## EXERCISE DESCRIPTION
Copy exactly the lines of the data below, beginning with the line with "utilities used across" and ending with the line with "book, including its". Pictures are to be omitted.

## Records from a data collection

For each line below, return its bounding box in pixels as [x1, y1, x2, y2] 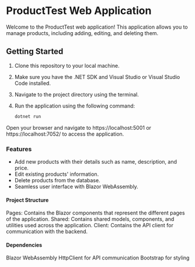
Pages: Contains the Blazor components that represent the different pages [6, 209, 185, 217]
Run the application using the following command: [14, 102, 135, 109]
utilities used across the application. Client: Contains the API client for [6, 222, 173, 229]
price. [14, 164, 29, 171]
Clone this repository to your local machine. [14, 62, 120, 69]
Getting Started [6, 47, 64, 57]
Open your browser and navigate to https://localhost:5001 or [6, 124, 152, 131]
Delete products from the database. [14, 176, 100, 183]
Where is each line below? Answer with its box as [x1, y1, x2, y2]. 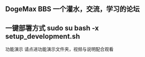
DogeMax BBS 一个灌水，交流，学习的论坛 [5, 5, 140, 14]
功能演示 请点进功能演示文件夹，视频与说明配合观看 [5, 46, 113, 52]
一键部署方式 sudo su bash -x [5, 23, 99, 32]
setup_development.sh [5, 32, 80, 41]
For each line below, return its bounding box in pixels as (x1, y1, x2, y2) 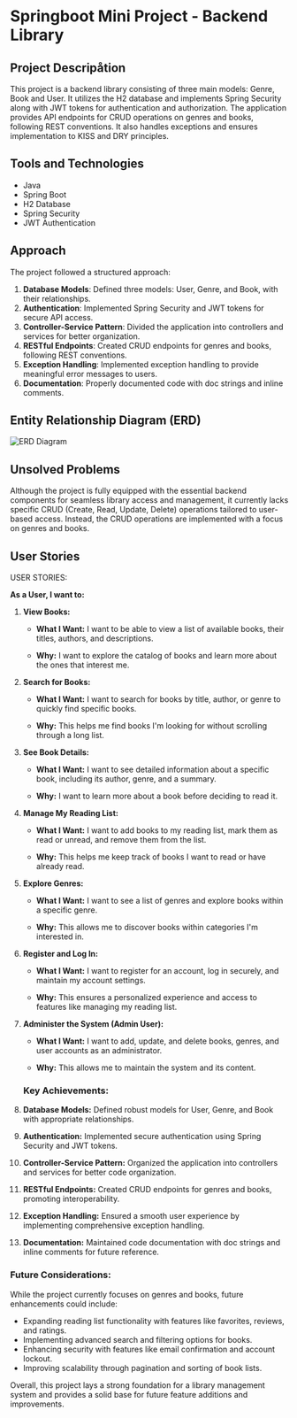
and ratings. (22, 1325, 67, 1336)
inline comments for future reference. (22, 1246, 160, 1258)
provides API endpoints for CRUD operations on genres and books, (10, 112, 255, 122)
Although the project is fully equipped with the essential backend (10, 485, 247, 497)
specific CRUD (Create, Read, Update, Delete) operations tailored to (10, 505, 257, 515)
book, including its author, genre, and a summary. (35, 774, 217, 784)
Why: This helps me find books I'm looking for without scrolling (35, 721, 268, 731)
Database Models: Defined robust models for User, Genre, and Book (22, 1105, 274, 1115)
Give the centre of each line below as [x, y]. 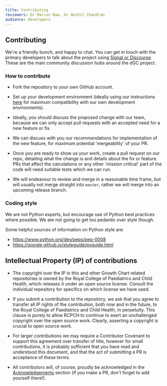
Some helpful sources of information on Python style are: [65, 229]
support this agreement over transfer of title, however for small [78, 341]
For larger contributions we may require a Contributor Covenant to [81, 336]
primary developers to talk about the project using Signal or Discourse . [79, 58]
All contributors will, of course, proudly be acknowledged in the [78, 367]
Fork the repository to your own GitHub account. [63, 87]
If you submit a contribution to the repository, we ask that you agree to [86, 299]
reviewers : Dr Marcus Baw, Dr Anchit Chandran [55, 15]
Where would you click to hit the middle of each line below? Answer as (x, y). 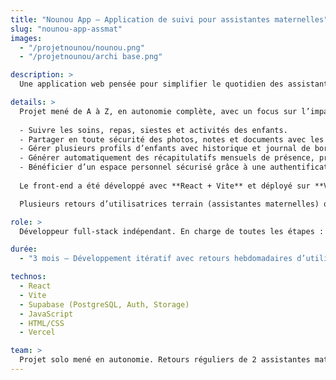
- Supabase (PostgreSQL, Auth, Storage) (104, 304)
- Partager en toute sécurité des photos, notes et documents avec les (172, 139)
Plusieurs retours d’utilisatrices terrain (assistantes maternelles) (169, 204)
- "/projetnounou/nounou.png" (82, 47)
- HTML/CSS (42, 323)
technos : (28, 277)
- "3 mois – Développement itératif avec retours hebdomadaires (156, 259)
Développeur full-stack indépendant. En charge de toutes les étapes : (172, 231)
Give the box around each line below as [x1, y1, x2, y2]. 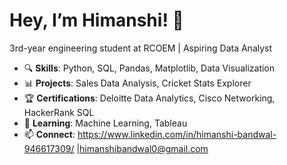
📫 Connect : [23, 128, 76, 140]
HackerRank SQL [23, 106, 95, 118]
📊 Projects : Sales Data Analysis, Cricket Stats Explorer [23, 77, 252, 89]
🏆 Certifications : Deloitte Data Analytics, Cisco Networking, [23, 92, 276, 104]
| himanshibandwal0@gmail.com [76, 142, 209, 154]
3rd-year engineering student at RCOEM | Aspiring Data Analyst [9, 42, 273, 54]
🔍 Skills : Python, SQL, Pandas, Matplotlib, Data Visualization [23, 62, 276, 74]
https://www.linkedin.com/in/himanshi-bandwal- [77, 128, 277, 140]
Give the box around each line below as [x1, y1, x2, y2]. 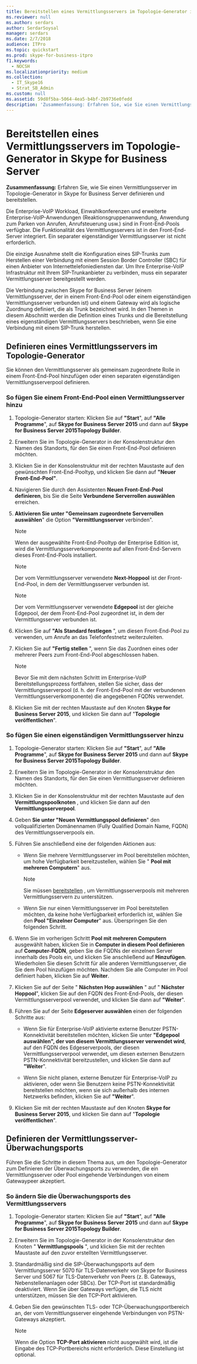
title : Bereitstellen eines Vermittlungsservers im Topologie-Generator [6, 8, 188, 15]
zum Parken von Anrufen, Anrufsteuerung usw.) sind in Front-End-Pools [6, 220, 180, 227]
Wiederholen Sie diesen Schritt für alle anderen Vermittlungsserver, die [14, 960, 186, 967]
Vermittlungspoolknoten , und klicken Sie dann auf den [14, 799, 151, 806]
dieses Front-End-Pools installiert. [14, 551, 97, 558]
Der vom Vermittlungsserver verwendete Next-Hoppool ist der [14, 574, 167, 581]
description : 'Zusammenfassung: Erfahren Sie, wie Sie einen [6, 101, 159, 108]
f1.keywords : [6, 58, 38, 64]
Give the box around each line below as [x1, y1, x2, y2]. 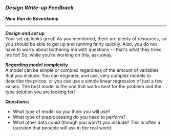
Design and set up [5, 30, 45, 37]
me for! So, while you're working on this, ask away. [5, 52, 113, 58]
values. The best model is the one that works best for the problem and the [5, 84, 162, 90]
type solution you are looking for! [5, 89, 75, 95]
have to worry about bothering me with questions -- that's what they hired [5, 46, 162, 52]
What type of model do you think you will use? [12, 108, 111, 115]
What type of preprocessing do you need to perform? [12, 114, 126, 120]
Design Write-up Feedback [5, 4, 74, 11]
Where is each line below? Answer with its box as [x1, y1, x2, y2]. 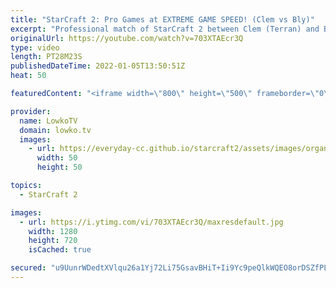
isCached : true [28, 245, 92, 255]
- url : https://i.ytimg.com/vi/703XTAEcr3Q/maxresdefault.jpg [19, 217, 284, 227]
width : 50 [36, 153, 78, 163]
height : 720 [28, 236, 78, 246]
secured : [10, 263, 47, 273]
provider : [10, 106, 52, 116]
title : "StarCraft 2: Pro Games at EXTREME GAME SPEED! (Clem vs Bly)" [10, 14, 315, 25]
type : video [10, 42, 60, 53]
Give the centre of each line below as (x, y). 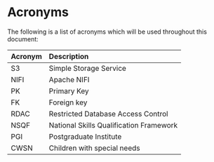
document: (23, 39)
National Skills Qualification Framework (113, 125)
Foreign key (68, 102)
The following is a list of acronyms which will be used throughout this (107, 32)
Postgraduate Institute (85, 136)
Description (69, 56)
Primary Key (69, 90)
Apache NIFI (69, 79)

--

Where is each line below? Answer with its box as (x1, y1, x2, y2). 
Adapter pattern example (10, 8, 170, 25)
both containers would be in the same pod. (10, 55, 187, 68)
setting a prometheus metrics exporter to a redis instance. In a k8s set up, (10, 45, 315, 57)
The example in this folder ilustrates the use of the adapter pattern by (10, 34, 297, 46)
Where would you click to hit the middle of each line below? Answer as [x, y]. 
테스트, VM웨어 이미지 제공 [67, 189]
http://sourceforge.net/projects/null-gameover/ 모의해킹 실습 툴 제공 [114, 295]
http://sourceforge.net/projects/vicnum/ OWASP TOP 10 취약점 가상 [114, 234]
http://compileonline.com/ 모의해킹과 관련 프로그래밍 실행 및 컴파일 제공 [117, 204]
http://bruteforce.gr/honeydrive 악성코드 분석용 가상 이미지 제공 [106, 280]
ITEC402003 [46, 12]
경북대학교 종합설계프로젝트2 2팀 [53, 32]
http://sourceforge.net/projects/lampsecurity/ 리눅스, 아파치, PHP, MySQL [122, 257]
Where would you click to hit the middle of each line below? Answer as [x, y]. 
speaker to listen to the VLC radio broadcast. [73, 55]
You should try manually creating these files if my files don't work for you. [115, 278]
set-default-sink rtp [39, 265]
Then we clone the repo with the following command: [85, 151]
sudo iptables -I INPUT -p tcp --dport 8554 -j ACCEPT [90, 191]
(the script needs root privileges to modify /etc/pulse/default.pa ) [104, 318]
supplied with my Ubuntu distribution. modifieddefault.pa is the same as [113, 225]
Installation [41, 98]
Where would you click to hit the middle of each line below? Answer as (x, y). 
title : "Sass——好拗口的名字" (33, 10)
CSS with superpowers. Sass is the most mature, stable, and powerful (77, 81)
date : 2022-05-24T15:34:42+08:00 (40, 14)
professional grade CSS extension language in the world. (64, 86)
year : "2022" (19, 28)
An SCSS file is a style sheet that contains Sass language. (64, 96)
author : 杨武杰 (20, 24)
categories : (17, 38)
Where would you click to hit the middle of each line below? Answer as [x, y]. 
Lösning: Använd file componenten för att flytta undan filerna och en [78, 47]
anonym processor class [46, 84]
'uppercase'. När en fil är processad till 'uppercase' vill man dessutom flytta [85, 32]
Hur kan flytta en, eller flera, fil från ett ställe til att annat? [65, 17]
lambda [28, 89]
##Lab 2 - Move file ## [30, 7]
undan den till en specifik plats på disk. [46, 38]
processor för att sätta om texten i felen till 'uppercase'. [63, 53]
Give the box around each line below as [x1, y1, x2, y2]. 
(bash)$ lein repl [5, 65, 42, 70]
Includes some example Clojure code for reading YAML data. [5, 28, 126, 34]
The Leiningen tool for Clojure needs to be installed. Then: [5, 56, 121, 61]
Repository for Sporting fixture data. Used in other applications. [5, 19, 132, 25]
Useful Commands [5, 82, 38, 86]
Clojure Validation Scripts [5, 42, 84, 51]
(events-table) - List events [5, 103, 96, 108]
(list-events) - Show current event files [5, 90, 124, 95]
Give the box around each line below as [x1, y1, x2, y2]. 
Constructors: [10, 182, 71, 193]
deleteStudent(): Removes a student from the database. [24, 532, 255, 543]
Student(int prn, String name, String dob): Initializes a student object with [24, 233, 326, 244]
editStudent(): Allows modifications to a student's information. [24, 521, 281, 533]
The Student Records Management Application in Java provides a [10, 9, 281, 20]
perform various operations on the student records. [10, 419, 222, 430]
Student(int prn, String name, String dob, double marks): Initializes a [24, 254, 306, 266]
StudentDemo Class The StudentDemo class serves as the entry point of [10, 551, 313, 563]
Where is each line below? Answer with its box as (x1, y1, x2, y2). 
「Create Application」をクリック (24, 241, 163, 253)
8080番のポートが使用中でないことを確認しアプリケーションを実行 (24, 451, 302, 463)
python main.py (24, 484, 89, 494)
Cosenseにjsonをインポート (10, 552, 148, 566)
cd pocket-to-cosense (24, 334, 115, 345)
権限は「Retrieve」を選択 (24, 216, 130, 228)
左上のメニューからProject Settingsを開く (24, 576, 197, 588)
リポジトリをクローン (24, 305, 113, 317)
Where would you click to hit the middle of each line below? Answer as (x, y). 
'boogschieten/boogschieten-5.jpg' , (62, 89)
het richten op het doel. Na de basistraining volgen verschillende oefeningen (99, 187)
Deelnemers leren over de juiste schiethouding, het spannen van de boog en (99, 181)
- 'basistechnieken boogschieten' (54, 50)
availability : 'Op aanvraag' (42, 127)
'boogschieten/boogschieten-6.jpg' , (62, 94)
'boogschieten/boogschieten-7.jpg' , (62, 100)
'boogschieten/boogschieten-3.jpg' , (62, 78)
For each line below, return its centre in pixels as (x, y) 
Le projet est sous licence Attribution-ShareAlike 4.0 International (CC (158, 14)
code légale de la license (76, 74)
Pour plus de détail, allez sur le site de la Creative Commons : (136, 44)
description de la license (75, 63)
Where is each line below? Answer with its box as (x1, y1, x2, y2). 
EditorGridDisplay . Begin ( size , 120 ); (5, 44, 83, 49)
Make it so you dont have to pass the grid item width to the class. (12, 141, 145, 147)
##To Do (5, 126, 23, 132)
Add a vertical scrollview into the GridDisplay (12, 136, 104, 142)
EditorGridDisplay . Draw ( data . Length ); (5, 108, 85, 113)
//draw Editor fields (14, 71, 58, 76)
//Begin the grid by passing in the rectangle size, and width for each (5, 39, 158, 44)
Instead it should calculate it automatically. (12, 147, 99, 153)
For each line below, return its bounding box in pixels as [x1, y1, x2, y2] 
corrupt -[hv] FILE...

==

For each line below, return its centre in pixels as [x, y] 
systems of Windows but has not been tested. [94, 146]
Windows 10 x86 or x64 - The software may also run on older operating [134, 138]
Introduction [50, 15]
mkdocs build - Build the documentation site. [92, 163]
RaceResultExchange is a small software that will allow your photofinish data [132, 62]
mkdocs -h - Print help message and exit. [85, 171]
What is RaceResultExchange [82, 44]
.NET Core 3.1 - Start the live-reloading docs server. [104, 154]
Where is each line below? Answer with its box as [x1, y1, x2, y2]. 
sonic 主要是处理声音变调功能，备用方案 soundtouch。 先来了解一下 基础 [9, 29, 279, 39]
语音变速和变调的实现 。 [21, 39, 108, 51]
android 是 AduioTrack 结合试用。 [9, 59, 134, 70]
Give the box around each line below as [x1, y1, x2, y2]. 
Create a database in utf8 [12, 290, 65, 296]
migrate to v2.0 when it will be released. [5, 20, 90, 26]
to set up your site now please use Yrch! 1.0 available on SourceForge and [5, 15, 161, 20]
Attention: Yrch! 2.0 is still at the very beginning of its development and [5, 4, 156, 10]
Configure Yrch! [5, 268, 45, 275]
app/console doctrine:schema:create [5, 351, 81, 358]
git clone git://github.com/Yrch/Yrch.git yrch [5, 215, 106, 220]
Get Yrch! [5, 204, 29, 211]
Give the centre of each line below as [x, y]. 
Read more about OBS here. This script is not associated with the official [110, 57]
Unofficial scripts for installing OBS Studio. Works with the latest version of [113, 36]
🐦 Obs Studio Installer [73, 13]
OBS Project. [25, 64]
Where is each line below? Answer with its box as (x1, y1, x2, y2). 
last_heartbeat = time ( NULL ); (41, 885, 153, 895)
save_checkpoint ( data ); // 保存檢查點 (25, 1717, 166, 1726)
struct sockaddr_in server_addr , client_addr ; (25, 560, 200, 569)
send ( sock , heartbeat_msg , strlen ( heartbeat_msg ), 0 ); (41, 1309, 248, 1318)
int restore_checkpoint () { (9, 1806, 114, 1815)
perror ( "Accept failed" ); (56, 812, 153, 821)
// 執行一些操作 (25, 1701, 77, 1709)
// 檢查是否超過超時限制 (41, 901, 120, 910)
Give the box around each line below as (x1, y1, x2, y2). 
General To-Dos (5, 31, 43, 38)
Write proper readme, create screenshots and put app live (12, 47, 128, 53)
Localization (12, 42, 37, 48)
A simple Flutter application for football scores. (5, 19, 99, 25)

## TASK SOLUTION
utilities used across the application. Client: Contains the API client for [6, 222, 173, 229]
price. [14, 164, 29, 171]
Clone this repository to your local machine. [14, 62, 120, 69]
Getting Started [6, 47, 64, 57]
Open your browser and navigate to https://localhost:5001 or [6, 124, 152, 131]
Delete products from the database. [14, 176, 100, 183]
Where is each line below? Answer with its box as [x1, y1, x2, y2]. 
DogeMax BBS 一个灌水，交流，学习的论坛 [5, 5, 140, 14]
功能演示 请点进功能演示文件夹，视频与说明配合观看 [5, 46, 113, 52]
一键部署方式 sudo su bash -x [5, 23, 99, 32]
setup_development.sh [5, 32, 80, 41]
For each line below, return its bounding box in pixels as (x1, y1, x2, y2) 
and ratings. (22, 1325, 67, 1336)
inline comments for future reference. (22, 1246, 160, 1258)
provides API endpoints for CRUD operations on genres and books, (10, 112, 255, 122)
Although the project is fully equipped with the essential backend (10, 485, 247, 497)
specific CRUD (Create, Read, Update, Delete) operations tailored to (10, 505, 257, 515)
book, including its author, genre, and a summary. (35, 774, 217, 784)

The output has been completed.